The centre, one of four in the province, has attracted more than 260 members, nearly all women. They have managed to grow 160,000 tree seedlings, including shea, baobab and tamarind, with the water from just one borehole.

“Working here ensures I go home with green vegetables and a jerrycan of water every evening,” explained Dialia, now chairperson of the centre.

Both the Center for International Forestry Research (CIFOR) and the World Agroforestry Centre are helping local government and communities improve degraded forest by planting native species. They also provide training in how to manage natural resources better and run the centres.

Demand for land and fuel

Michael Balinga, a landscape ecologist with CIFOR, said around 450 hectares (1,112 acres) of the Cassou forest have become highly degraded due to demand for farm land and fuel wood.

The Cassou forest supplies 85 percent of the wood energy needed in Ouagadougou.

The savannah of trees interspersed with shrubs accounted for nearly 45 percent of the Cassou area until around 2000, but has shrunk dramatically to cover only 5 percent in 2013, Balinga explained.

Over the years, southern Burkina Faso – a fertile region receiving 800-1,000 mm of rainfall annually – has seen an influx of migrants from the north of the country and Ivory Coast, seeking farmland and grazing.

“A severe drought in Burkina Faso in the 1980s saw the northerners migrate to Ivory Coast, but the 2000 political crisis brought them back (to the south). They are clearing the forest for settlement,” said Balinga.

The government has an agreement with communities around the forest allowing them to harvest wood for 20 years in certain locations, as long as they are left to regenerate.

Wahadao Benao from neighbouring Vrassan village said immigrants did not respect the forest agreement, and were clearing forest for farm land.

“Shea and nere trees give very good charcoal,” she said. “With the reduced rains and cows eating every sprouting plant, these trees are no longer regenerating naturally.”

According to Pascaline Coulibaly, a forest management researcher with INERA, the 30,000-hectare forest is the main source of livelihood for around 150,000 people in Cassou, Vrassan, Bakata and Gao departments.

“Shea butter and nere are the gold of Burkina Faso,” Coulibaly said.

Cassou, for example, generates about 3.8 million CFA ($6,500) from shea butter and 8.5 million CFA ($14,450) from nere each year.

Child hunger

Despite this income, World Health Organization data show that Burkina Faso’s children suffer from high rates of malnutrition.
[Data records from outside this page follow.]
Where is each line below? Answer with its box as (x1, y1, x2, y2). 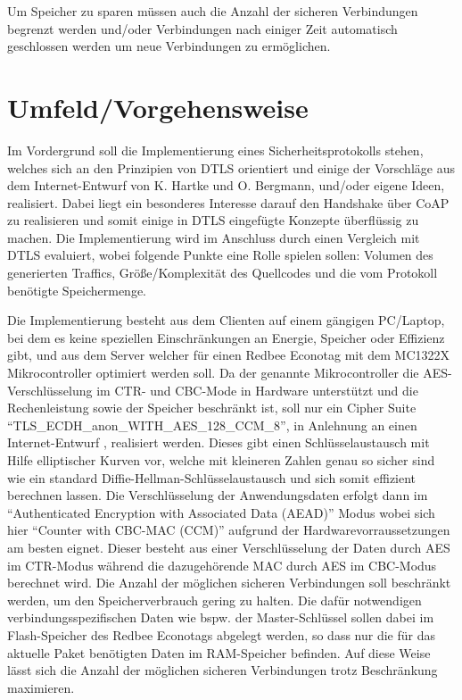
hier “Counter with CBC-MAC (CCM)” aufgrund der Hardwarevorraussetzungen (7, 521, 450, 539)
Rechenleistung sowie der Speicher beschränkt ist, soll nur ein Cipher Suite (7, 398, 417, 417)
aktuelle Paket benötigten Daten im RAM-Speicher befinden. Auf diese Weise (7, 643, 431, 662)
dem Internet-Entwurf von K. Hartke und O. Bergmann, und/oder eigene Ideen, (7, 176, 445, 195)
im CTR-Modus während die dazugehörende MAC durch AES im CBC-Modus (7, 555, 437, 574)
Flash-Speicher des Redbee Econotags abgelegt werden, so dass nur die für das (7, 625, 435, 644)
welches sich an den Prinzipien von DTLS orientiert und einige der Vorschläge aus (7, 158, 455, 177)
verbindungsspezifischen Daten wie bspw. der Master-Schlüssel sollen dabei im (7, 608, 434, 627)
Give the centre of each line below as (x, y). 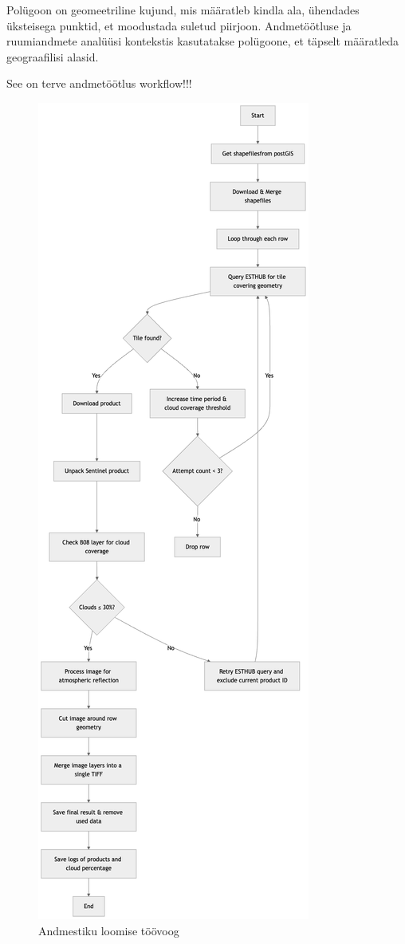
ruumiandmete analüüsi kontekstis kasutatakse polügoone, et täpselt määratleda (203, 41)
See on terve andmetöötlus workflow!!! (99, 83)
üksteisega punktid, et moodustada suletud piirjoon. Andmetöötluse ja (179, 25)
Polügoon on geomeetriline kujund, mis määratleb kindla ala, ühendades (183, 10)
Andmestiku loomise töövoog (109, 930)
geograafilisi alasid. (53, 56)
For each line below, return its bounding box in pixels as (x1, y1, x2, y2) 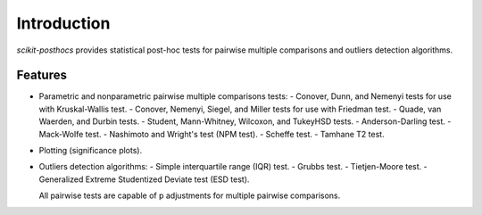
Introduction (16, 13, 111, 33)
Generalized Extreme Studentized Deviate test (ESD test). (38, 174, 250, 185)
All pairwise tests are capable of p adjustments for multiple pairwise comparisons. (38, 190, 341, 201)
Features (16, 68, 67, 83)
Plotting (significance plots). (38, 145, 143, 156)
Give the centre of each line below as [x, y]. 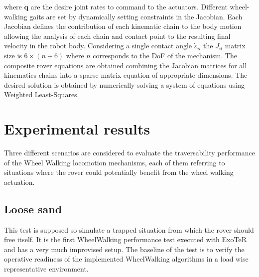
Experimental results [77, 129]
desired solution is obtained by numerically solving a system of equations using [124, 84]
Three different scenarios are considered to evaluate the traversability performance [129, 153]
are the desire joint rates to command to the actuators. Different [129, 6]
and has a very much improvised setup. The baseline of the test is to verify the [124, 249]
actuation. [19, 182]
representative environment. [46, 269]
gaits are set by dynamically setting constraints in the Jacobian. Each [136, 16]
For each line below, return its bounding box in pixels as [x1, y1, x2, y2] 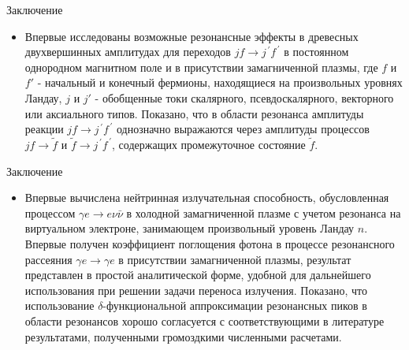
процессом [24, 204, 76, 221]
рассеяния [24, 251, 73, 267]
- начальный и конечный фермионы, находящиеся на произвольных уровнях [37, 74, 403, 91]
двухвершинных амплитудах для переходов [24, 43, 231, 60]
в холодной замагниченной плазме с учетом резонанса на [126, 204, 401, 221]
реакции [24, 121, 64, 137]
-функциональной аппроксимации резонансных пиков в [102, 297, 367, 314]
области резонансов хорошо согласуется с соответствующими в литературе [24, 312, 385, 329]
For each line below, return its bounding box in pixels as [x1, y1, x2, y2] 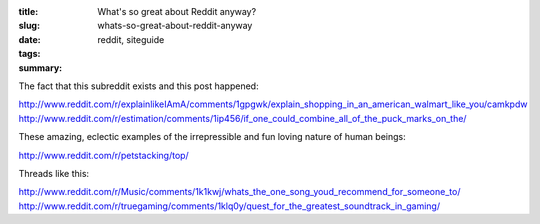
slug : [18, 20, 40, 32]
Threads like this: [18, 167, 90, 179]
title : [18, 6, 39, 17]
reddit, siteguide [97, 33, 165, 45]
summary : [18, 61, 63, 74]
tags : [18, 48, 41, 60]
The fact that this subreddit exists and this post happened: [18, 80, 259, 92]
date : [18, 33, 41, 45]
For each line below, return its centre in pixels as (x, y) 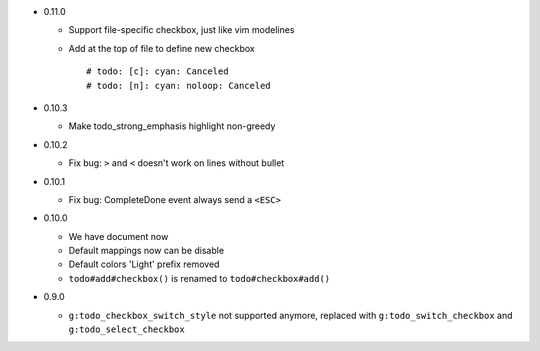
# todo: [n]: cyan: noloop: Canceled (179, 85)
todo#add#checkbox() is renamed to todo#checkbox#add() (199, 278)
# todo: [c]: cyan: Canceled (157, 71)
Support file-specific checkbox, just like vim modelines (181, 30)
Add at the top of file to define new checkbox (161, 48)
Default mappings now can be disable (146, 251)
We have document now (118, 236)
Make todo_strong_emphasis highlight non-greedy (172, 126)
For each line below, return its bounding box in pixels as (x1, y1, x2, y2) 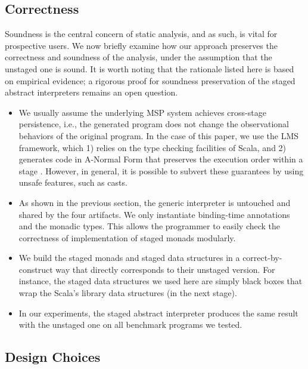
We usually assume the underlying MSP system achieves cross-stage (18, 106, 266, 118)
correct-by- (242, 251, 282, 264)
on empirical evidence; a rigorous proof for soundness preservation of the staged (5, 74, 295, 87)
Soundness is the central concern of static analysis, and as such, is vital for (5, 27, 278, 40)
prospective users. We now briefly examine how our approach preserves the (5, 39, 278, 51)
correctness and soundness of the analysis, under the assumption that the (5, 51, 272, 63)
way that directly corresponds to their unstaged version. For (55, 263, 275, 275)
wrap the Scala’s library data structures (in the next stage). (18, 287, 237, 299)
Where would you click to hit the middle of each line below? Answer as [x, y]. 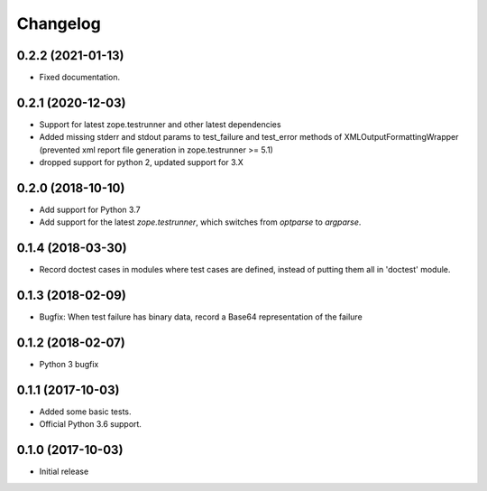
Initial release [64, 472]
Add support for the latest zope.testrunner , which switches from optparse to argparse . [200, 222]
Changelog [59, 23]
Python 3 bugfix [69, 365]
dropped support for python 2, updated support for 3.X [141, 162]
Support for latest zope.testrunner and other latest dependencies [160, 124]
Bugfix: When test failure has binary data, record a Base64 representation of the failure [201, 317]
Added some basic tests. [85, 412]

As a result, nearly one in three is stunted, and eight in 10 are anaemic.

“Access to food is a challenge,” said Nignana Aissaha, a 50-year-old mother of six. “We harvest baobab and tamarind leaves, and wild grapes for sauce, and depend on nere seed to make soumbala.”

According to Catherine Dembele, an associate scientist with the World Agroforestry Centre, fruit and vegetables – like those grown at the resource centres – provide micronutrients and vitamins lacking in many staple foods.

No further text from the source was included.